The redemption that Christ accomplishes is complete.  There is nothing that we can do to add to what he has already done.  No amount of fasting, or crying, or punishing yourself can add to the infinite value of our Lord’s saving work.  If we think that we must do something to make us worthy of Christ, then we have misunderstood what he came to do.  He did not come so that you could make yourself worthy for him.  He came to take your unworthiness upon himself so that you could have his worthiness.  For us to offer Christ our efforts toward repairing our fallen image is to mock what he has done.  It is to question his finished work.  Paul does not say that we have a partial redemption through his blood or that we have the forgiveness of most of our sins through Christ and that we have to make up for the rest.  No, we have full redemption through his blood and the forgiveness of all our sins.  It is because of this that the apostle can confidently say to the Romans, “There is therefore now no condemnation to those who are in Christ” (Rom. 8:1).
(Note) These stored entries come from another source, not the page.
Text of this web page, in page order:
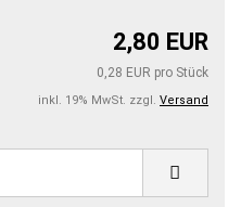
2,80 EUR
0,28 EUR pro Stück
inkl. 19% MwSt. zzgl. Versand
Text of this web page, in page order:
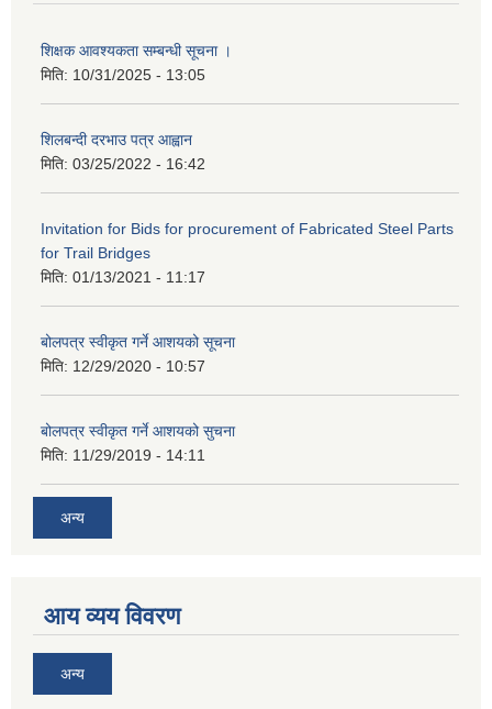
शिक्षक आवश्यकता सम्बन्धी सूचना ।
मिति: 10/31/2025 - 13:05
शिलबन्दी दरभाउ पत्र आह्वान
मिति: 03/25/2022 - 16:42
Invitation for Bids for procurement of Fabricated Steel Parts
for Trail Bridges
मिति: 01/13/2021 - 11:17
बोलपत्र स्वीकृत गर्ने आशयको सूचना
मिति: 12/29/2020 - 10:57
बोलपत्र स्वीकृत गर्ने आशयको सुचना
मिति: 11/29/2019 - 14:11
अन्य
आय व्यय विवरण
अन्य
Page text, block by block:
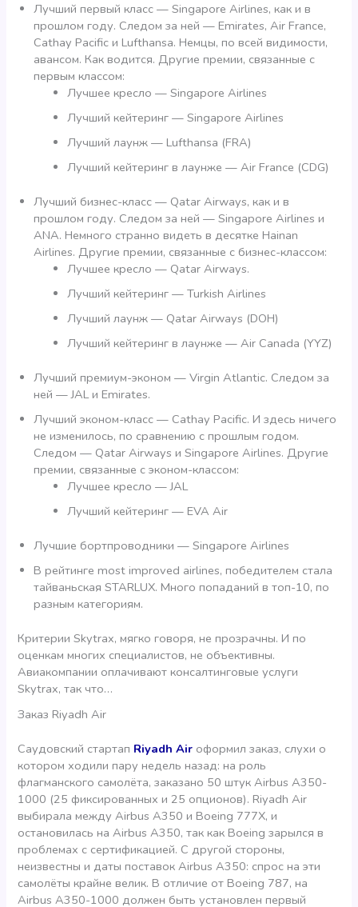
Лучший первый класс — Singapore Airlines, как и в
прошлом году. Следом за ней — Emirates, Air France,
Cathay Pacific и Lufthansa. Немцы, по всей видимости,
авансом. Как водится. Другие премии, связанные с
первым классом:
Лучшее кресло — Singapore Airlines
Лучший кейтеринг — Singapore Airlines
Лучший лаунж — Lufthansa (FRA)
Лучший кейтеринг в лаунже — Air France (CDG)
Лучший бизнес-класс — Qatar Airways, как и в
прошлом году. Следом за ней — Singapore Airlines и
ANA. Немного странно видеть в десятке Hainan
Airlines. Другие премии, связанные с бизнес-классом:
Лучшее кресло — Qatar Airways.
Лучший кейтеринг — Turkish Airlines
Лучший лаунж — Qatar Airways (DOH)
Лучший кейтеринг в лаунже — Air Canada (YYZ)
Лучший премиум-эконом — Virgin Atlantic. Следом за
ней — JAL и Emirates.
Лучший эконом-класс — Cathay Pacific. И здесь ничего
не изменилось, по сравнению с прошлым годом.
Следом — Qatar Airways и Singapore Airlines. Другие
премии, связанные с эконом-классом:
Лучшее кресло — JAL
Лучший кейтеринг — EVA Air
Лучшие бортпроводники — Singapore Airlines
В рейтинге most improved airlines, победителем стала
тайваньская STARLUX. Много попаданий в топ-10, по
разным категориям.
Критерии Skytrax, мягко говоря, не прозрачны. И по
оценкам многих специалистов, не объективны.
Авиакомпании оплачивают консалтинговые услуги
Skytrax, так что…
Заказ Riyadh Air
Саудовский стартап Riyadh Air оформил заказ, слухи о
котором ходили пару недель назад: на роль
флагманского самолёта, заказано 50 штук Airbus A350-
1000 (25 фиксированных и 25 опционов). Riyadh Air
выбирала между Airbus A350 и Boeing 777X, и
остановилась на Airbus A350, так как Boeing зарылся в
проблемах с сертификацией. С другой стороны,
неизвестны и даты поставок Airbus A350: спрос на эти
самолёты крайне велик. В отличие от Boeing 787, на
Airbus A350-1000 должен быть установлен первый
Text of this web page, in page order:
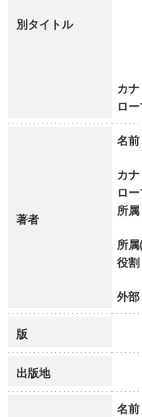
別タイトル
カナ
ロ
著者
名前
カナ
ロ
所属
所
役割
外部
版
出版地
名前
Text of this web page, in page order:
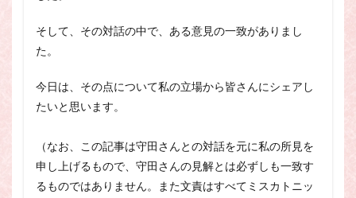
そして、その対話の中で、ある意見の一致がありまし
た。
今日は、その点について私の立場から皆さんにシェアし
たいと思います。
（なお、この記事は守田さんとの対話を元に私の所見を
申し上げるもので、守田さんの見解とは必ずしも一致す
るものではありません。また文責はすべてミスカトニッ
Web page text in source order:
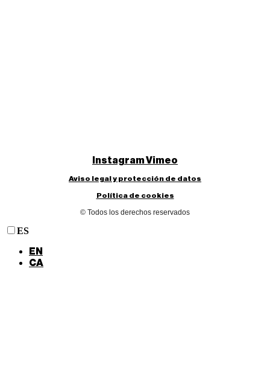
InstagramVimeo
Aviso legal y protección de datos
Política de cookies
© Todos los derechos reservados
ES
EN
CA
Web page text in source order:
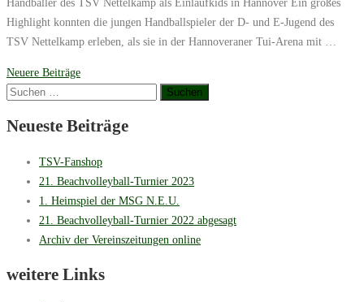
Highlight konnten die jungen Handballspieler der D- und E-Jugend des
TSV Nettelkamp erleben, als sie in der Hannoveraner Tui-Arena mit …
Beitragsnavigation
Neuere Beiträge
Suchen
Neueste Beiträge
TSV-Fanshop
21. Beachvolleyball-Turnier 2023
1. Heimspiel der MSG N.E.U.
21. Beachvolleyball-Turnier 2022 abgesagt
Archiv der Vereinszeitungen online
weitere Links
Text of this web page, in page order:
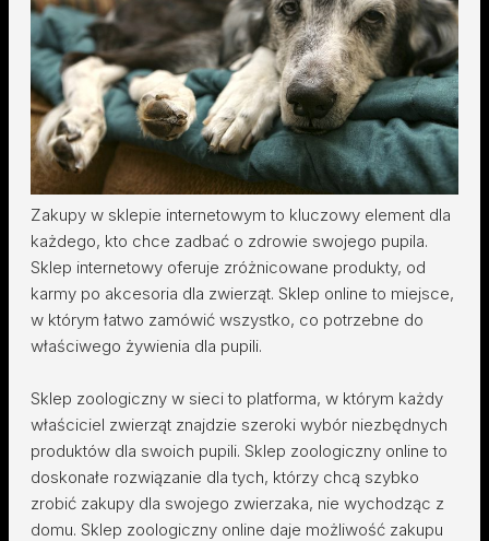
Zakupy w sklepie internetowym to kluczowy element dla
każdego, kto chce zadbać o zdrowie swojego pupila.
Sklep internetowy oferuje zróżnicowane produkty, od
karmy po akcesoria dla zwierząt. Sklep online to miejsce,
w którym łatwo zamówić wszystko, co potrzebne do
właściwego żywienia dla pupili.
Sklep zoologiczny w sieci to platforma, w którym każdy
właściciel zwierząt znajdzie szeroki wybór niezbędnych
produktów dla swoich pupili. Sklep zoologiczny online to
doskonałe rozwiązanie dla tych, którzy chcą szybko
zrobić zakupy dla swojego zwierzaka, nie wychodząc z
domu. Sklep zoologiczny online daje możliwość zakupu
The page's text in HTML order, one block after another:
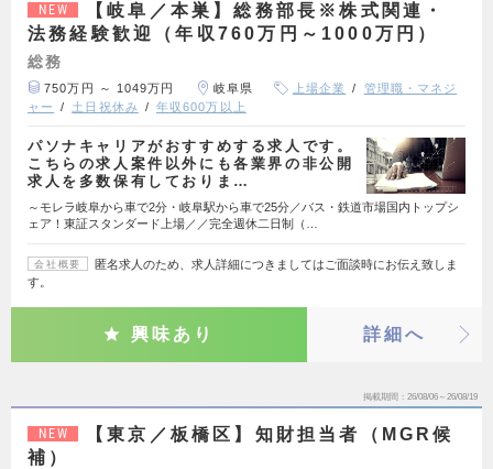
NEW
【岐阜／本巣】総務部長※株式関連・
法務経験歓迎（年収760万円～1000万円）
総務
750万円 ～ 1049万円 岐阜県 上場企業
管理職・マネジ
ャー
土日祝休み 年収600万以上
パソナキャリアがおすすめする求人です。
こちらの求人案件以外にも各業界の非公開
求人を多数保有しておりま…
～モレラ岐阜から車で2分・岐阜駅から車で25分／バス・鉄道市場国内トップシ
ェア！東証スタンダード上場／／完全週休二日制（…
会社概要
匿名求人のため、求人詳細につきましてはご面談時にお伝え致しま
す。
興味あり 詳細へ
掲載期間 26/08/06～26/08/19
NEW
【東京／板橋区】知財担当者（MGR候
補）

Moreover, Christ is the only one in whom we have redemption.  The only way we can be saved, the only way we can obtain the forgiveness of our sins, is by being connected to the death that Jesus died upon the cross.  There is no other way of salvation.  If your sins are not forgiven on the basis of what Jesus did on the cross, then they are not forgiven.  It is only as we are in him that we can be saved.

How then do we become connected to Christ?  How is it that we come to be in him?  Our Lord himself tells us in John 6:35, in response to those who asked him to give them the bread that comes down from heaven (see Jn. 6:32-34): “And Jesus said unto them, I am the bread of life: he that cometh to me shall never hunger; and he that believeth on me shall never thirst.”  The way to be connected to our Lord the bread of life is to believe in him.  Or, as the apostle Paul puts it so thoroughly in his epistle to the Romans, we are justified by faith.  This of course means more than mere intellectual assent that he is Lord and Savior.  The demons believe that.  True faith involves not only mental assent but also the trust of the will and the affection of the heart.  It means that we understand our need of him, that we are sinners and that we cannot save ourselves.  It means that we understand the depth of our need and that Christ is the only one who can save us.  It means that we willingly place ourselves under his command, recognizing him as Lord as well as Savior.  It means that we trust in him and follow him.  Those who do so are given eternal life; they are saved.  It is not about bringing anything to the table.  It is about receiving what Christ has accomplished already on the Christ.  It is about resting in him and in his work, not in our own.  According to the Scripture, those who do so are saved, once and for all, finally and completely.  Praise God for the riches of his grace in Christ!



[1] Quoted in Here I Stand: A Life of Martin Luther, by Roland Bainton (Mentor, 1950), p. 43.